Mariana negó con la cabeza. Alberto se hizo espacio junto a ella en el sofá y se quedaron dormidos. Un golpe contra la puerta la despertó. Estaba adolorida, miró la hora y eran las siete de la mañana, apartó a Alberto y se levantó. Recordó lo que había pasado el día anterior y se sintió miserable y triste, se asomó por el hoyo en la puerta. Era Lucas.

Lloró contra la puerta y terminó enrollada en el piso llorando mientras él seguía tocando. Alberto se despertó y le preguntó qué pasaba.

—Lucas está aquí.

Mariana abrió la puerta y lo miró a los ojos.

—Es demasiado temprano —dijo ella entre llantos.

—Mariana. ¡Por favor!

—¡Por favor, tú! —le dijo y se echó sobre su pecho, lloró y él la abrazó. Frotó sus brazos y apoyó su cabeza sobre la de ella.

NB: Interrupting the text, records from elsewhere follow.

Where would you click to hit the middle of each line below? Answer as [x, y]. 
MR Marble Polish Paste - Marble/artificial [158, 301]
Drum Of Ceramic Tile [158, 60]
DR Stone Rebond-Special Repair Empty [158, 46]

—Necesito que te calmes —le dijo Lucas con tono amable. Todo va a estar bien. Te lo prometo, no tienes que ponerte así. Serán unos días. Los fines de semana lo tendrás aquí.

Ella negó y se apartó de él. Se echó sobre el sofá y se acurrucó con los cojines, se puso en posición fetal. Oyó a Lucas suspirar.

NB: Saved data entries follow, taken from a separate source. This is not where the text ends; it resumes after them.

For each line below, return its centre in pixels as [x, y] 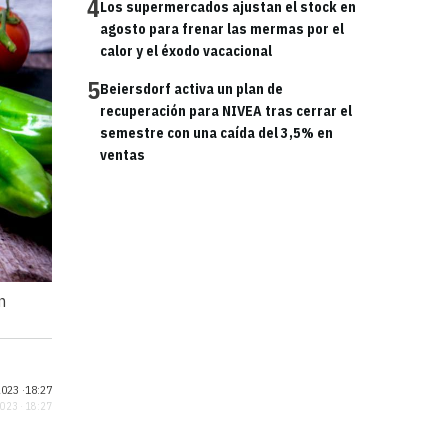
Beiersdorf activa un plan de [191, 89]
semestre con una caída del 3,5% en [216, 133]
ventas [122, 155]
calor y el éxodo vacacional [186, 51]
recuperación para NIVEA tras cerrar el [226, 111]
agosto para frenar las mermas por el [222, 29]

—El niño ni se ha despertado —dijo Alberto.

—¿Lo puedo esperar en tu casa? —preguntó Lucas con débil tono de voz.

—Sí, ve. Debes tener la llave. En un momento voy con el niño.

—Bien.

Mariana no quiso mirarlo, mantuvo el rostro contra el cojín. Oyó la puerta.

—Mariana. Hagamos esto, es duro, yo sé, pero más temprano que tarde estarás de vuelta con el niño como antes.

Mariana siguió a Alberto, quien despertó al niño y lo preparó para entregarlo. Mariana le sirvió desayuno.